Class-Discriminative CNN Compression [Paper]
@inproceedings{liu2022class,
title = {Class-Discriminative CNN Compression},
author = {Liu, Yuchen and Wentzlaff, David and Kung, S.Y.},
booktitle = {2022 26th International Conference on Pattern Recognition (ICPR)},
year = {2022},
}This repository contains the codes for Class-Discriminative CNN Compression, which is published in ICPR2022.
We propose two class-discriminative based network compression techniques, class-discriminative pruning and class-discriminative distillation which fits seamlessly with the class-discriminative training goal.

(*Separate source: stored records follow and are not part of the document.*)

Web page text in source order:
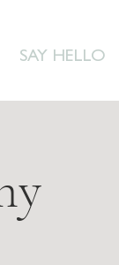
SAY HELLO
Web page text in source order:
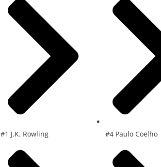
#1 J.K. Rowling #4 Paulo Coelho
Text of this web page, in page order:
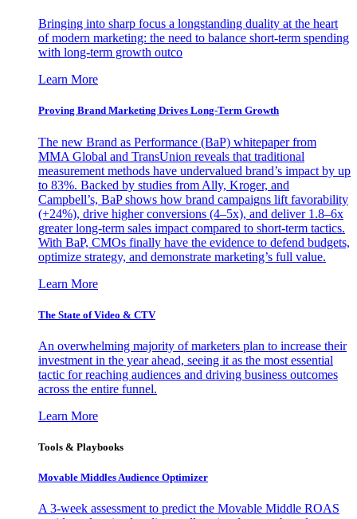
Bringing into sharp focus a longstanding duality at the heart
of modern marketing: the need to balance short-term spending
with long-term growth outco
Learn More
Proving Brand Marketing Drives Long-Term Growth
The new Brand as Performance (BaP) whitepaper from
MMA Global and TransUnion reveals that traditional
measurement methods have undervalued brand’s impact by up
to 83%. Backed by studies from Ally, Kroger, and
Campbell’s, BaP shows how brand campaigns lift favorability
(+24%), drive higher conversions (4–5x), and deliver 1.8–6x
greater long-term sales impact compared to short-term tactics.
With BaP, CMOs finally have the evidence to defend budgets,
optimize strategy, and demonstrate marketing’s full value.
Learn More
The State of Video & CTV
An overwhelming majority of marketers plan to increase their
investment in the year ahead, seeing it as the most essential
tactic for reaching audiences and driving business outcomes
across the entire funnel.
Learn More
Tools & Playbooks
Movable Middles Audience Optimizer
A 3-week assessment to predict the Movable Middle ROAS
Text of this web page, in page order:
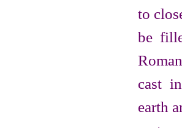
to
be
cast
earth
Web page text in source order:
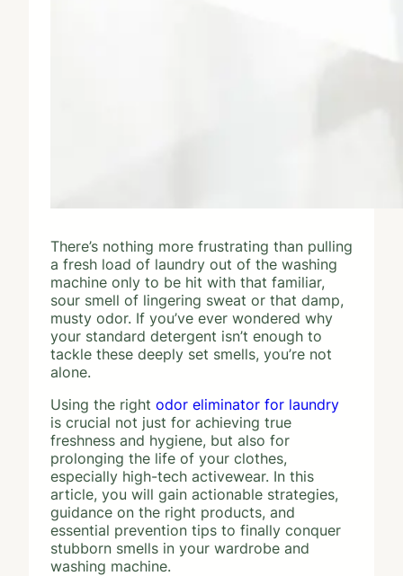
There’s nothing more frustrating than pulling
a fresh load of laundry out of the washing
machine only to be hit with that familiar,
sour smell of lingering sweat or that damp,
musty odor. If you’ve ever wondered why
your standard detergent isn’t enough to
tackle these deeply set smells, you’re not
alone.
Using the right odor eliminator for laundry
is crucial not just for achieving true
freshness and hygiene, but also for
prolonging the life of your clothes,
especially high-tech activewear. In this
article, you will gain actionable strategies,
guidance on the right products, and
essential prevention tips to finally conquer
stubborn smells in your wardrobe and
washing machine.

We have tested our codes with the following setups:
python==3.6.5
tensorflow==1.14.0
numpy==1.16.0
Training an original full-size model can be conducted by:
python3 model_training.py
This experiment is fully controlled by the hyper-parameters specified in the file ResNet_hyperparams_training.py. By default, it will train a ResNet-56 on CIFAR-100 from scratch.
With the full-size model file (referred as trained_ResNet_ckpt.pkl here) saved from the above training from scratch experiment, we can perform class-discriminative pruning by:
python3 model_CDC_pruning.py \
--model=trained_ResNet_ckpt.pkl
The hyper-parameter setting of this experiment is fully specified in the file of ResNet_hyperparams_CDC_pruning.py.

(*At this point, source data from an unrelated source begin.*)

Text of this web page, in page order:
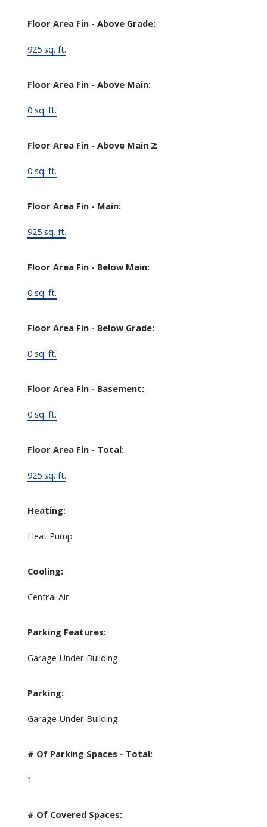
Floor Area Fin - Above Grade:
925 sq. ft.
Floor Area Fin - Above Main:
0 sq. ft.
Floor Area Fin - Above Main 2:
0 sq. ft.
Floor Area Fin - Main:
925 sq. ft.
Floor Area Fin - Below Main:
0 sq. ft.
Floor Area Fin - Below Grade:
0 sq. ft.
Floor Area Fin - Basement:
0 sq. ft.
Floor Area Fin - Total:
925 sq. ft.
Heating:
Heat Pump
Cooling:
Central Air
Parking Features:
Garage Under Building
Parking:
Garage Under Building
# Of Parking Spaces - Total:
1
# Of Covered Spaces:
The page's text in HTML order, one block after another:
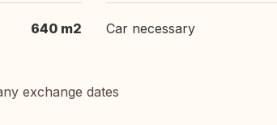
640 m2 Car necessary
exchange dates
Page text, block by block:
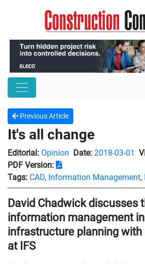
Previous Article
It's all change
Editorial: Opinion Date: 2018-03-01
PDF Version:
Tags: CAD, Information Management,
David Chadwick discusses
information management
infrastructure planning with
at IFS
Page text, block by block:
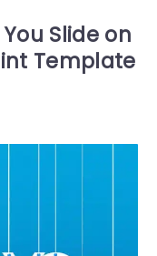
Slide on
Template
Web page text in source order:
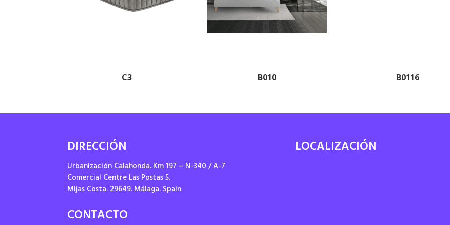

By default, we use Generalized Symmetric Divergennce as the channel pruning function to obtain the channel's discriminative score.

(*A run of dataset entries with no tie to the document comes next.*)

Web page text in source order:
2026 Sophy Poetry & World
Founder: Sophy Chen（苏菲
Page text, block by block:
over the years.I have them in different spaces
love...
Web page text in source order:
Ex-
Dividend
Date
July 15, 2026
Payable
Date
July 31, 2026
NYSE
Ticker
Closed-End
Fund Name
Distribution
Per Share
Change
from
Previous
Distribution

Moreover, we employ hierarchical pruning mechanism where the front layers are pruned by fine labels and the rear layers use coarse labels.
This hierarchy is spcified by the file ./CIFAR_100_Coarse_Label/cifar100_coarse_ytr_confusion_matrix_spectral_clustering.npy.
With the teacher file (referred as trained_ResNet_ckpt.pkl) saved from training scratch and pruned model file (referred as pruned_ResNet_ckpt.pkl) saved from the CDC pruning experiment, we can retrain the compressed model with class-discriminative distillation by:
python3 model_CDC_distillation.py \
--teacher_model=trained_ResNet_ckpt.pkl \
--model=pruned_ResNet_ckpt.pkl
The hyper-parameter setting of this experiment is fully specified in the file of ResNet_hyperparams_CDC_distillation.py.
We use DCA-based intermediate distillation where the coarse label is used to learn the DCA subspace.
The final output is a CDC-compressed ResNet-56 on CIFAR-100.